> **WHAT IS REQUIRED**
Pictures excluded, reproduce exactly the lines below from the one with "Ratio Observables (136, 441)" through the one with "For each line", both included.
★ ★ ★ ★ ★
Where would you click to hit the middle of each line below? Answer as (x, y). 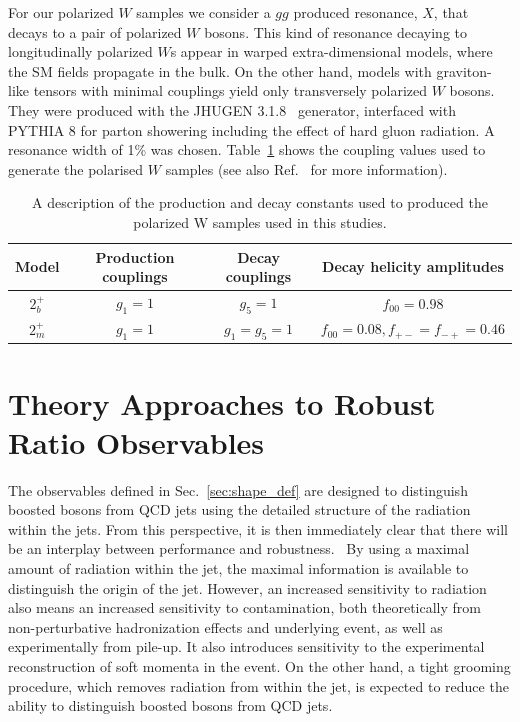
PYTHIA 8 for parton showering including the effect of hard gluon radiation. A (251, 129)
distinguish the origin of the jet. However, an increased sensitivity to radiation (247, 587)
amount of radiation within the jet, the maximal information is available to (238, 568)
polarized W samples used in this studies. (260, 221)
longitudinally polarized (80, 51)
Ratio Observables (136, 441)
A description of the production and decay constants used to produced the (260, 202)
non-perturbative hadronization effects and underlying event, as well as (225, 626)
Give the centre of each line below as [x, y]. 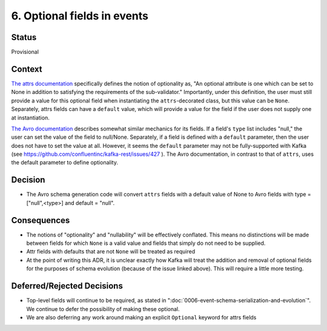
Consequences [41, 220]
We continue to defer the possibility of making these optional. [103, 309]
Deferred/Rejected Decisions [67, 286]
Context [27, 69]
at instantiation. [30, 118]
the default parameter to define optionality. [64, 162]
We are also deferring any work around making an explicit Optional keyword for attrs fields [141, 317]
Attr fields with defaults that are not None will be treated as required [111, 252]
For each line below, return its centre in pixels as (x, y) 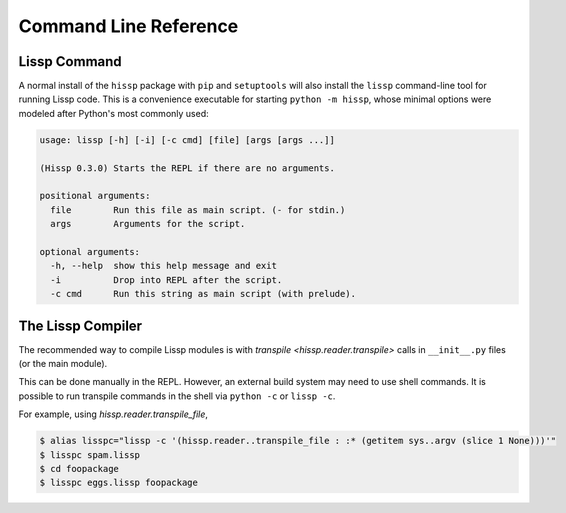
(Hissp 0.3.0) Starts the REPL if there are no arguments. (187, 168)
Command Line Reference (128, 26)
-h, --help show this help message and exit (163, 266)
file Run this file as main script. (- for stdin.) (198, 209)
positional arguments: (95, 196)
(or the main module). (63, 364)
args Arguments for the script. (148, 224)
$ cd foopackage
★ ★ ★ ★ ★
> **SOLUTION TO THIS PROBLEM**
Ratio Observables (136, 441)
A description of the production and decay constants used to produced the (260, 202)
non-perturbative hadronization effects and underlying event, as well as (225, 626)
Give the centre of each line below as [x, y]. 
Consequences [41, 220]
We continue to defer the possibility of making these optional. [103, 309]
Deferred/Rejected Decisions [67, 286]
Context [27, 69]
at instantiation. [30, 118]
the default parameter to define optionality. [64, 162]
We are also deferring any work around making an explicit Optional keyword for attrs fields [141, 317]
Attr fields with defaults that are not None will be treated as required [111, 252]
For each line below, return its centre in pixels as (x, y) 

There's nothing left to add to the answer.